▸ Data:
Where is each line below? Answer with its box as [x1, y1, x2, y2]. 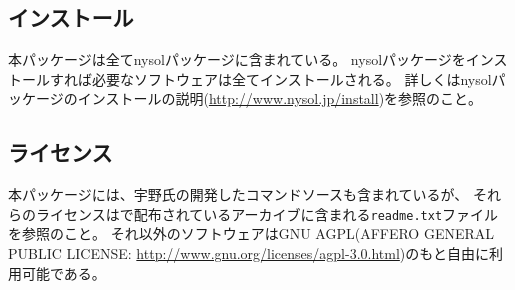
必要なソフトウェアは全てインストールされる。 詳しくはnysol [91, 68, 492, 89]
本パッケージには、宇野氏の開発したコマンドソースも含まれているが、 [8, 184, 469, 205]
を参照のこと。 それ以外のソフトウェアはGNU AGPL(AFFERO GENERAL [8, 223, 495, 244]
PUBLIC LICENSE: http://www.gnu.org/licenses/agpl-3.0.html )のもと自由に [8, 243, 490, 264]
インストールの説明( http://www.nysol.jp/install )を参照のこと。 [77, 88, 483, 109]
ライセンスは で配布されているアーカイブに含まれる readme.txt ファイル [35, 203, 499, 224]
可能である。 [21, 262, 106, 283]
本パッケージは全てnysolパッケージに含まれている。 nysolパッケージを [8, 49, 466, 70]
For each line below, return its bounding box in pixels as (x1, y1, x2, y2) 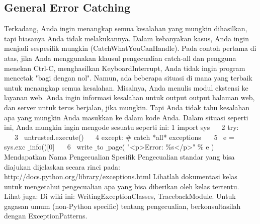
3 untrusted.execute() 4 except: (14, 131, 123, 142)
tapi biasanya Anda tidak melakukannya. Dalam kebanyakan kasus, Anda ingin (4, 33, 249, 43)
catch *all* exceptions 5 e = (133, 131, 234, 142)
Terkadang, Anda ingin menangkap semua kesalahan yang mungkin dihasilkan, (4, 23, 247, 34)
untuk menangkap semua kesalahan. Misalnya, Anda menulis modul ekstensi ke (4, 82, 248, 93)
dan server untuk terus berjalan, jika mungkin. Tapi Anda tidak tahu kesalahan (4, 102, 250, 112)
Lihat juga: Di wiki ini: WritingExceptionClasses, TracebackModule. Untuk (4, 191, 236, 201)
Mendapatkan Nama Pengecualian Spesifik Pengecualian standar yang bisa (4, 151, 235, 162)
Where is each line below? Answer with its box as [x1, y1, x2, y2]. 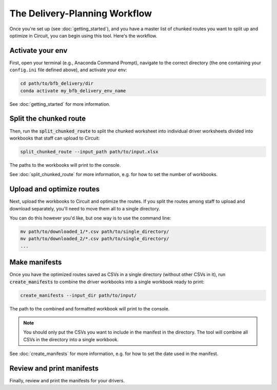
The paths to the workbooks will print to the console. [9, 162, 121, 168]
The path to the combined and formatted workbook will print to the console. [9, 305, 170, 311]
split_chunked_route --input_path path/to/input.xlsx [20, 149, 159, 154]
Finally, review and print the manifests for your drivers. [9, 378, 125, 384]
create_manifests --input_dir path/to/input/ [20, 292, 137, 298]
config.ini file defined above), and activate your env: [9, 67, 128, 73]
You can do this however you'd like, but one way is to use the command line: [9, 215, 171, 221]
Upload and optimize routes [9, 185, 100, 193]
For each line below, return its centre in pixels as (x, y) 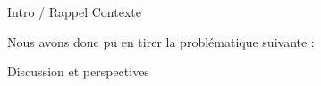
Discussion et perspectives (78, 71)
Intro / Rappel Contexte (74, 12)
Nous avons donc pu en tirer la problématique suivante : (161, 41)
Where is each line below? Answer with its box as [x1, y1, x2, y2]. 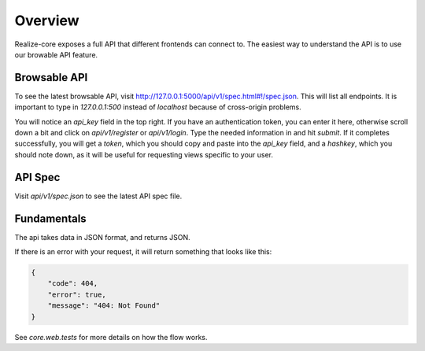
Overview [14, 12, 79, 29]
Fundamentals [14, 212, 87, 225]
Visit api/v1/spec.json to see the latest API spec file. [14, 191, 183, 201]
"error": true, [47, 290, 106, 299]
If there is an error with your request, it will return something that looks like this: [14, 247, 272, 256]
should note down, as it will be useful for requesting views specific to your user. [14, 150, 274, 159]
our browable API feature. [14, 50, 98, 59]
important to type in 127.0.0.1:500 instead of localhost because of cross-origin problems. [14, 102, 302, 112]
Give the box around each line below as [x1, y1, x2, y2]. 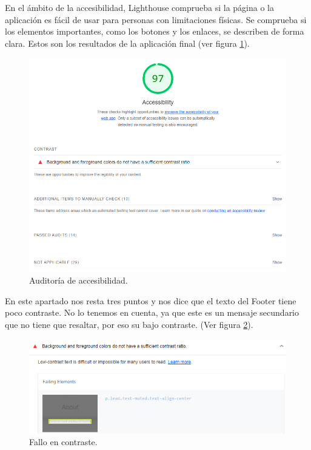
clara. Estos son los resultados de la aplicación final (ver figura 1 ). [5, 36, 250, 49]
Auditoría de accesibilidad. [29, 274, 128, 287]
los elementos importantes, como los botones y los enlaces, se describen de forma [5, 25, 304, 38]
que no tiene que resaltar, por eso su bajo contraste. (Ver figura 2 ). [5, 318, 253, 331]
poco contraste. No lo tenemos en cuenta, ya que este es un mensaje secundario [5, 306, 299, 319]
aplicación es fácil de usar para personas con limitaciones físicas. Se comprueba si [5, 13, 307, 26]
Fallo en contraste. [29, 435, 98, 448]
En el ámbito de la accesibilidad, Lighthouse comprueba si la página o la [5, 1, 274, 13]

▸ What you are asked to do:
Repeat the records word for word, skipping pictures.

▸ Exercise result:
Where is each line below? Answer with its box as [x1, y1, x2, y2]. 
必要なソフトウェアは全てインストールされる。 詳しくはnysol [91, 68, 492, 89]
本パッケージには、宇野氏の開発したコマンドソースも含まれているが、 [8, 184, 469, 205]
を参照のこと。 それ以外のソフトウェアはGNU AGPL(AFFERO GENERAL [8, 223, 495, 244]
PUBLIC LICENSE: http://www.gnu.org/licenses/agpl-3.0.html )のもと自由に [8, 243, 490, 264]
インストールの説明( http://www.nysol.jp/install )を参照のこと。 [77, 88, 483, 109]
ライセンスは で配布されているアーカイブに含まれる readme.txt ファイル [35, 203, 499, 224]
可能である。 [21, 262, 106, 283]
本パッケージは全てnysolパッケージに含まれている。 nysolパッケージを [8, 49, 466, 70]
For each line below, return its bounding box in pixels as (x1, y1, x2, y2) 
3 untrusted.execute() 4 except: (14, 131, 123, 142)
tapi biasanya Anda tidak melakukannya. Dalam kebanyakan kasus, Anda ingin (4, 33, 249, 43)
catch *all* exceptions 5 e = (133, 131, 234, 142)
Terkadang, Anda ingin menangkap semua kesalahan yang mungkin dihasilkan, (4, 23, 247, 34)
untuk menangkap semua kesalahan. Misalnya, Anda menulis modul ekstensi ke (4, 82, 248, 93)
dan server untuk terus berjalan, jika mungkin. Tapi Anda tidak tahu kesalahan (4, 102, 250, 112)
Lihat juga: Di wiki ini: WritingExceptionClasses, TracebackModule. Untuk (4, 191, 236, 201)
Mendapatkan Nama Pengecualian Spesifik Pengecualian standar yang bisa (4, 151, 235, 162)
Where is each line below? Answer with its box as [x1, y1, x2, y2]. 
The paths to the workbooks will print to the console. [9, 162, 121, 168]
The path to the combined and formatted workbook will print to the console. [9, 305, 170, 311]
split_chunked_route --input_path path/to/input.xlsx [20, 149, 159, 154]
Finally, review and print the manifests for your drivers. [9, 378, 125, 384]
create_manifests --input_dir path/to/input/ [20, 292, 137, 298]
config.ini file defined above), and activate your env: [9, 67, 128, 73]
You can do this however you'd like, but one way is to use the command line: [9, 215, 171, 221]
Upload and optimize routes [9, 185, 100, 193]
For each line below, return its centre in pixels as (x, y) 
Discussion et perspectives (78, 71)
Intro / Rappel Contexte (74, 12)
Nous avons donc pu en tirer la problématique suivante : (161, 41)
Where is each line below? Answer with its box as [x1, y1, x2, y2]. 
Overview [14, 12, 79, 29]
Fundamentals [14, 212, 87, 225]
Visit api/v1/spec.json to see the latest API spec file. [14, 191, 183, 201]
"error": true, [47, 290, 106, 299]
If there is an error with your request, it will return something that looks like this: [14, 247, 272, 256]
should note down, as it will be useful for requesting views specific to your user. [14, 150, 274, 159]
our browable API feature. [14, 50, 98, 59]
important to type in 127.0.0.1:500 instead of localhost because of cross-origin problems. [14, 102, 302, 112]
Give the box around each line below as [x1, y1, x2, y2]. 
clara. Estos son los resultados de la aplicación final (ver figura 1 ). [5, 36, 250, 49]
Auditoría de accesibilidad. [29, 274, 128, 287]
los elementos importantes, como los botones y los enlaces, se describen de forma [5, 25, 304, 38]
que no tiene que resaltar, por eso su bajo contraste. (Ver figura 2 ). [5, 318, 253, 331]
poco contraste. No lo tenemos en cuenta, ya que este es un mensaje secundario [5, 306, 299, 319]
aplicación es fácil de usar para personas con limitaciones físicas. Se comprueba si [5, 13, 307, 26]
Fallo en contraste. [29, 435, 98, 448]
En el ámbito de la accesibilidad, Lighthouse comprueba si la página o la [5, 1, 274, 13]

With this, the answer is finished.